Actually, they refute your logical conclusion by showing that its based on a false premise. Additionally, unlike your numbers, mine are based in reality. You have no real numbers period.
We know what the numbers are with the current incentives. We don't know how much they would differ if those incentives were neutralized.
Begging the question. I disagree that they're even "incentives", and my actual numbers show that they do not appear to be, since if anything, the USPTO has a greater incentive to reject applications and collect fees for RCEs and appeals.
Additionally:
It's not unreasonable to draw suspicion on this practice, because the actual costs of maintenance are basically nothing. $7,500 for rubber stamping a continuation? That's quite fishy, and seems like it would be difficult to justify.
You apparently have no idea what you're talking about. Maintenance fees have nothing to do with continuation applications. You are combining two things because you've heard the words in connection with patents and assume they must be related, even though you have no real clue what they mean.
And I realize that you're going to wave your hands and claim it was a typo, but you do the same thing here:
An initial rejection means that they get a little bit more for an amendment.
Amendments aren't charged a fee unless you add claims without canceling other claims. The USPTO doesn't simply get more money by virtue of initially rejecting an application. You really are just tossing out statements with no idea whether they're correct or not.
Examiners don't get paid more to allow an application than to reject it. So whatever institutional incentives you might believe are present, you'd need to show what incentives exist for examiners to allow - especially when continuing to reject and forcing applicant to file RCEs is definitively in the examiner's interest.
This guy, who has been waging the battle for a very long time, thinks this is a good appointment.
http://keionline.org/node/1853
Unfortunately people being people she will use her knowledge of Google's concerns and her prior connections with Google to advance their agenda. That's human nature. To claim it won't affect her decision making is naive.
The Fox is in charge of the hen house
Your numbers a real, but not meaningful to the conversation at hand. We know the numbers with our current incentives, but not the numbers in their absence. We can conclude that the USPTO is not completely ruled by those numbers, but we can't conclusively say whether or not they are influenced by them.
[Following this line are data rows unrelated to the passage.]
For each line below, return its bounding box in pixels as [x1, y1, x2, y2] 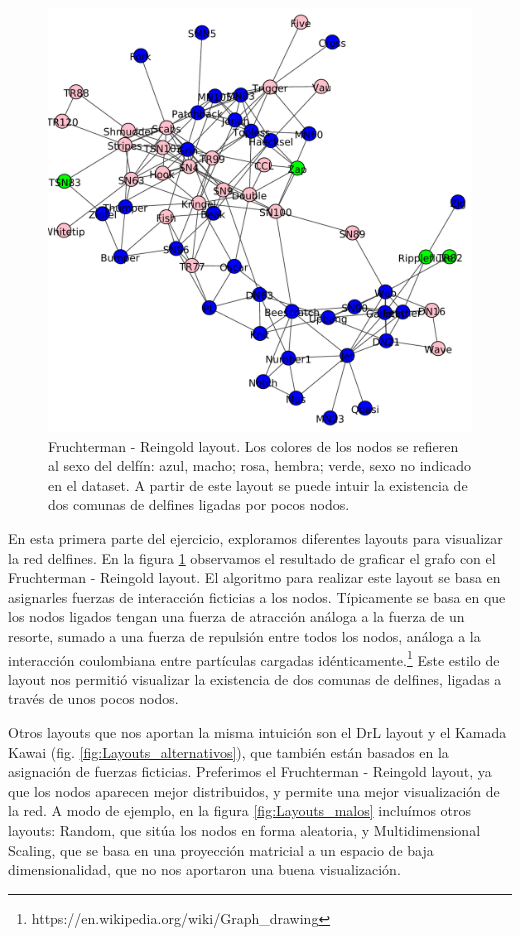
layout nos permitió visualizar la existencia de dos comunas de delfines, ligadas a [8, 668, 502, 689]
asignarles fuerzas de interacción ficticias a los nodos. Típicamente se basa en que [8, 586, 506, 607]
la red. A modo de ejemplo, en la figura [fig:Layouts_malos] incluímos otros [8, 800, 472, 821]
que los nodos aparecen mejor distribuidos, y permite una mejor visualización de [8, 780, 500, 801]
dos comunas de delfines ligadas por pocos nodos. [48, 494, 350, 515]
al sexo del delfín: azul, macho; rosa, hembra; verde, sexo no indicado [48, 455, 472, 476]
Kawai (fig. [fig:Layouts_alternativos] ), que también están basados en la [8, 741, 449, 762]
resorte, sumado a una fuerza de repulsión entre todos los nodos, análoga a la [8, 625, 481, 646]
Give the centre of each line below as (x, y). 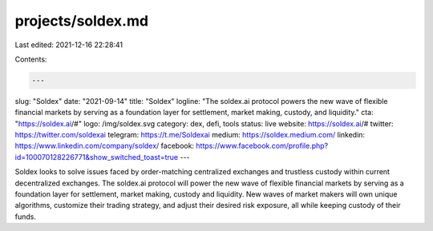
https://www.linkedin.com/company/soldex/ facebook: (105, 146)
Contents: (31, 59)
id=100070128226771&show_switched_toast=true (97, 157)
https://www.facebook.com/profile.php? (262, 146)
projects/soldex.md (81, 21)
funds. (25, 217)
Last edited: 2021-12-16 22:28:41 (69, 45)
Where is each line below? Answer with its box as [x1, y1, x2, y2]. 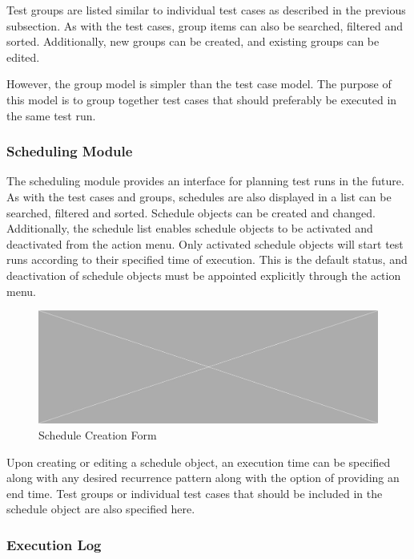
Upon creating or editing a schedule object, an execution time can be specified [6, 453, 391, 470]
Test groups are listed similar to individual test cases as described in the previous [6, 2, 406, 18]
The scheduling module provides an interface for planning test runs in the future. [6, 172, 404, 189]
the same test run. [6, 107, 96, 124]
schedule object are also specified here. [6, 500, 195, 517]
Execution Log [6, 534, 102, 554]
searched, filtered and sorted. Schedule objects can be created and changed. [6, 204, 376, 221]
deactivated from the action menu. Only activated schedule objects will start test [6, 235, 404, 252]
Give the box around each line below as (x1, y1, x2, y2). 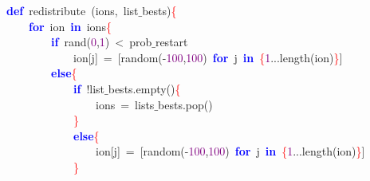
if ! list (73, 80, 105, 96)
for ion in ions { (29, 18, 112, 34)
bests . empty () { (108, 80, 181, 96)
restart (155, 33, 188, 50)
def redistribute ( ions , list (6, 2, 139, 18)
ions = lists (95, 96, 155, 112)
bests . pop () (158, 96, 213, 112)
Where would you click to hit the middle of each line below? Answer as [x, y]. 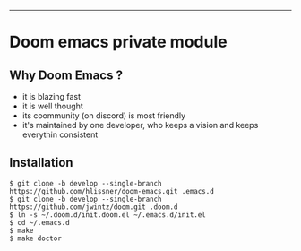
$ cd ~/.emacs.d [39, 222]
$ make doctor [36, 238]
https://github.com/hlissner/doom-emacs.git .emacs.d [112, 191]
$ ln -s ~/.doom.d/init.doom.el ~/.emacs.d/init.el [107, 215]
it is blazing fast [51, 96]
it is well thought [52, 106]
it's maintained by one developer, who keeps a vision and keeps [140, 125]
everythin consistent [60, 134]
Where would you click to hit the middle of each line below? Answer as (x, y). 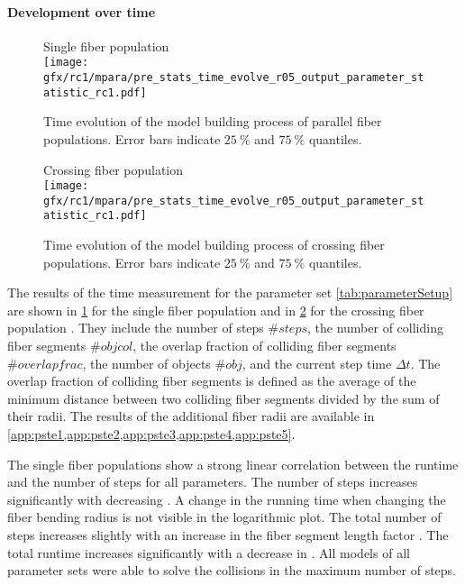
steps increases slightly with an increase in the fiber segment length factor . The (228, 535)
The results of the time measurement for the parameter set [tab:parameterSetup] (230, 292)
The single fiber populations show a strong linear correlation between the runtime (233, 464)
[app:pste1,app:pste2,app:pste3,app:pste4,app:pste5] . (151, 434)
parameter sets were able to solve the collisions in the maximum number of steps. (232, 570)
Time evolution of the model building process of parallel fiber (213, 121)
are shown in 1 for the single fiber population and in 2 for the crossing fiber (216, 310)
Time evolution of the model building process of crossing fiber (214, 245)

I never claimed that my numbers were real. I just used them to illustrate how your numbers could be correct and the premise still be true.
Actually, that's pretty complicated math. You have to weigh the chances that an applicant will go for an RCE/appeal against the money lost by those who don't submit those. They also involve quite a bit more manpower than a rubber stamp for maintenance, so they might not be as profitable There is a complex risk and dynamics at play here, and humans are, generally speaking, pretty bad at gambling. That's actually a significant part of why patent trolls exist, despite a large number of even the most successful ones not making money. However, approving patents over denying them is a fairly simple game with a pretty reliable turnout.
No, I was using 'continuation as a way to explain that they simply collect money and stamp a form to not kill the patent. The patent's legal monoply would continue to exist My apologies on that one, IANAL, so sometimes I use common vernacular words without recalling that the term I used has a more specific legal definition.
I will attribute this to not intimately knowing the ins and outs of what fees are paid when. AFAIK, you have to file an amendment after an additional rejection, and there are listings of amendment fees on the fees page of the USPTO.